Pada kondisi tertentu, ruang publik dapat juga ditransformasikan menjadi area sterilisasi untuk menerima tamu disertai pengecekan kesehatan khusus. Pengklasifikasian ruang publik di perkotaan perlu segera dilakukan dengan penilaian tingkat potensi kerumunannya beserta arah pergerakan dan kapasaitasnya. Ditengah kepanikan pandemik ini justru akan sulit memprediksi pergerakan karena dipengaruhi secara psikologi dan kebutuhannya, apalagi dengan pembatasan sepihak yang dampaknya tidak secara merata dirasakan.
Kesiapan wilayah perkotaan dan sekitarnya dalam menghadapi kejadian tidak terduga harus dibarengi dengan strategi tata ruang, terutama aspek kebencanaan baik physical ataupun bio-disaster. Penyusunan setrategi ini harus memperhitungkan kecepatan dan teknik penanganan, bukan berorientasi pada persentase terkena dampak. Hal ini akan menarik minat perekayasaan teknologi dan lingkungan, dengan tetap memperhatikan karakter sosio-lanskap sekitar dan kebiasaannya. Perencanaan ruang publik tidak hanya pada estetika dan aspek ekonomi, tetapi juga lebih menitikberatkan nilai kepastian keamanan dan keselamatan.

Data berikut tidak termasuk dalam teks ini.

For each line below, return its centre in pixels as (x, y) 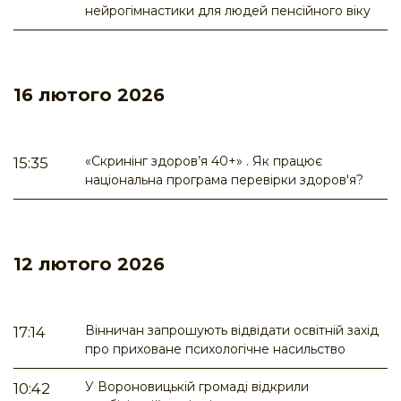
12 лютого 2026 (89, 264)
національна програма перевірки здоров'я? (224, 180)
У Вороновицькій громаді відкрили (197, 387)
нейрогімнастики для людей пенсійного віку (228, 11)
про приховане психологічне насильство (215, 350)
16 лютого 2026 (89, 95)
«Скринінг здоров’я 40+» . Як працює (204, 162)
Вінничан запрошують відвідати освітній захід (232, 331)
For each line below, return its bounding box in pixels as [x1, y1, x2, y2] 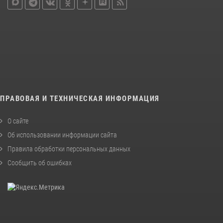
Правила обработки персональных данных [7, 145, 130, 153]
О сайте [7, 117, 28, 125]
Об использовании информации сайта [7, 131, 117, 139]
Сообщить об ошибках [7, 159, 72, 167]
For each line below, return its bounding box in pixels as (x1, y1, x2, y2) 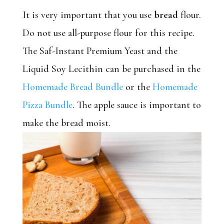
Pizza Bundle (22, 99, 72, 111)
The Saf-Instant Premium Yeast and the (22, 45, 177, 57)
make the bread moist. (22, 117, 113, 129)
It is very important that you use (22, 9, 154, 21)
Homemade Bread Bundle (22, 81, 123, 93)
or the (122, 81, 152, 93)
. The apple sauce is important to (72, 99, 201, 111)
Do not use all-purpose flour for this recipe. (22, 27, 194, 39)
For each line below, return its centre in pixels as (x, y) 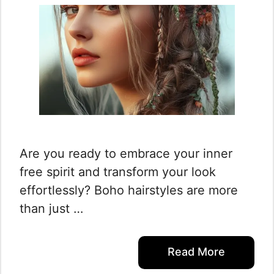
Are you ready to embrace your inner (126, 154)
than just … (51, 209)
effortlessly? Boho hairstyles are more (129, 190)
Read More (196, 252)
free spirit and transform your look (118, 172)
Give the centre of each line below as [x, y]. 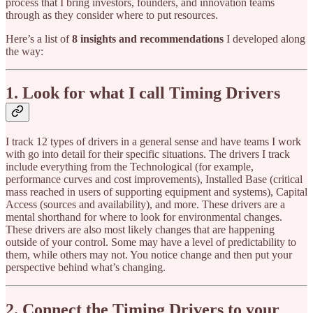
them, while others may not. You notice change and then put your [149, 255]
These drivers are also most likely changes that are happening [140, 230]
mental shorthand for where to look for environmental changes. [144, 217]
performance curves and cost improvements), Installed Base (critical [154, 180]
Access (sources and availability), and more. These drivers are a [145, 205]
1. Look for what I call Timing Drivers [143, 93]
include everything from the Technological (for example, [130, 167]
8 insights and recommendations [148, 38]

[1] Carr, Stephen, Mark Francis, Leane G. Rivlin and Andrew M. Store. (1992). Public Space. Australia: Press Syndicate of University of Cambridge.
[2] Purwanto, Edi, 2004, Privatisasi Ruang Publik di Perkotaan, Proseding Makalah Simposium Nasional “Managing Conflicts in Public Spaces Through Urban Design, hal. 1-16.

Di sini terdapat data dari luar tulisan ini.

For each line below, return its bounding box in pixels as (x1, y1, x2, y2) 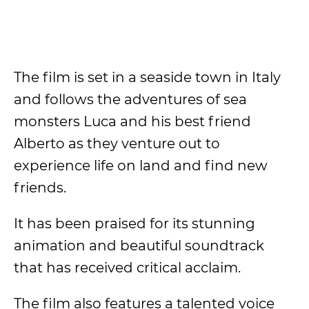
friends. (14, 179, 70, 196)
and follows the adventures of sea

[3] Zahnd, Markus. Perancangan Kota Terpadu, Teori Perancangan Kota dan Penerapannya. Yogyakarta: Kanisius, 1999.
[4] Iskandar, Zulrizka. 2012. Psikologi Lingkungan. Bandung: PT Refika Aditama.
[5] Fisher, A., Bell, P.A., & Baum, A., 1984. Environmental Psychology. New York: Holt, Rinehart, dan Wiston.